基金supported by the National Natural Science Foundation of China(21505039,2013CB932702)the China National Instrumentation Program(2011YQ03012412)the National Institutes of Health grants(GM079359,CA133086)
文摘Drug administration customized to individual cells could intrinsically address cancer heterogeneity and provide a safe and effective method for delivering personalized treatment. To accomplish this, we developed a smart nanodrug delivery system characterized by cancer cell-targeted drug delivery and intracellular biomarker-responsive drug activation.

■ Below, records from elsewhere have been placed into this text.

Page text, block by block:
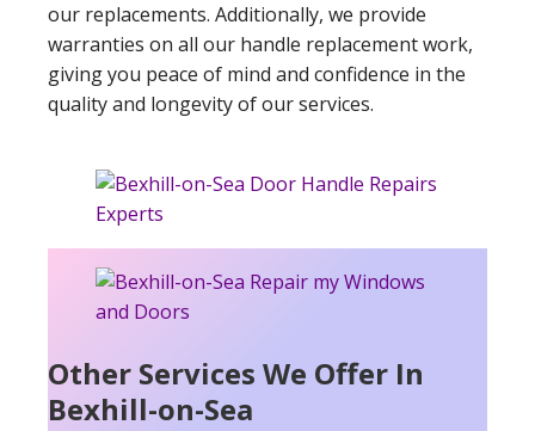
our replacements. Additionally, we provide
warranties on all our handle replacement work,
giving you peace of mind and confidence in the
quality and longevity of our services.
Other Services We Offer In
Bexhill-on-Sea
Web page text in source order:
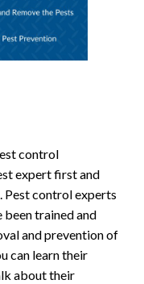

This system was composed of a long-nicked DNA duplex formed by tandem hybridization of two extended antisense oligonucleotides whose ends were separately blocked with a cancer cell-specific aptamer, AS1411,and a replaceable anti-biomarker probe(ABP). We demonstrated that this DNA nanodrug was directed to cancer cells with the guidance power of AS 1411 and then activated by the presence of a given intracellular biomarker. By using such a belt-and-braces strategy, this DNA nanodrug system could safely and efficiently accelerate apoptosis of target cancer cells. Moreover, since the expression level of biomarkers tends to indicate the specific physiological state of individual cells, biomarker-responsive activation of the nanodrug is expected to enable customized drug administration at the cellular level.